There are some weaknesses in the board. If Congress can find 60 votes, it can amend the board's recommendations without finding offsetting savings elsewhere. The board can't seriously change payment rates until 2018. And if Medicare is growing more slowly than the rest of the health-insurance market, then Congress can protect it from the board every other year (so it would have to save more money in, say, 2020, but not in 2021).



As a tax payer I'm looking forward to the day when I no longer have to look at TV commercials for motorized chairs and scooters that are FREE because "Medicare and my insurance took care of everything." That's the most egregious tip of a private-sector iceberg tearing a gigantic hole in the Medicare boat. Earmarks? Who needs earmarks when Congres has the power to stop this kind of crap and still does nothing?


Nothing has been said thus far about "medical malpractice insurance" also mentioned. That's the animal behind the phrase tort reform which HCR critics love to mention and Democrats routinely ignore. The argument against it (that malpractice awards are an insignificant part of overall costs) is really a good reason to make a few adjustments in the name of "tort reform" in order to placate complainers, but there is a stubborn partisan reluctance on the part of advocates to touch the issue.The president mentioned it out loud in the SOTU speech but it was never mentioned again by either party.

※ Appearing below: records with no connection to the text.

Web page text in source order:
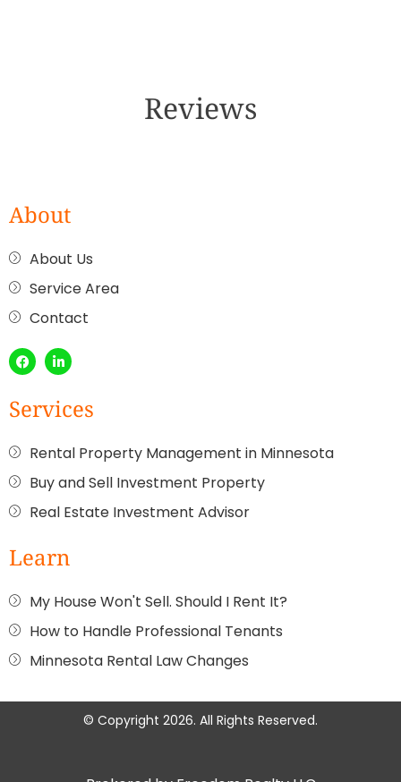
Reviews
About
About Us
Service Area
Contact
Services
Rental Property Management in Minnesota
Buy and Sell Investment Property
Real Estate Investment Advisor
Learn
My House Won't Sell. Should I Rent It?
How to Handle Professional Tenants
Minnesota Rental Law Changes
© Copyright 2026. All Rights Reserved.

One alternative to what is currently a wildly unpredictable system would create special "health care courts" to litigate malpractice lawsuits.


Studies have repeatedly demonstrated that the current ad hoc system of justice, with verdicts that vary widely from one jury to the next, has spawned a culture of legal fear and self protection. Studies also show that the system fails injured patients -- a claim takes an average of five years to resolve and nearly 60 cents out of every dollar spent in the malpractice system ends up going to lawyers or administrative costs.

That's why most of the important health-care constituencies, from the American Medical Association to AARP, favor creating pilot projects for special health courts. Mr. Obama has recently talked about the need "to explore a range of ideas about how to . . . scale back the excessive defensive medicine."


But one interest group hates the idea. You guessed which one. Sen. Mike Enzi (R., Wy.) discovered just how powerful the trial lawyers are when he proposed creating health court pilot projects. His proposal was only to permit experiments, not broad-scale tort reform, and it had been developed with Sen. Max Baucus (D., Mt.), chairman of the Finance Committee. But when Mr. Enzi offered this modest proposal, other members of the Senate Committee on Health, Education, Labor and Pensions killed the idea, declaring that the Constitution requires juries to be the ultimate decision maker in civil lawsuits.


That's not true. Special courts without juries are common in America and include courts for bankruptcy, tax disputes, workers compensation and more. America has a long history of using expert courts when there is a need for expertise and consistency. It's hard to imagine any area that needs consistent justice more than health care.



But that can has been kicked so far down the road there is no knowing when it will be seen again.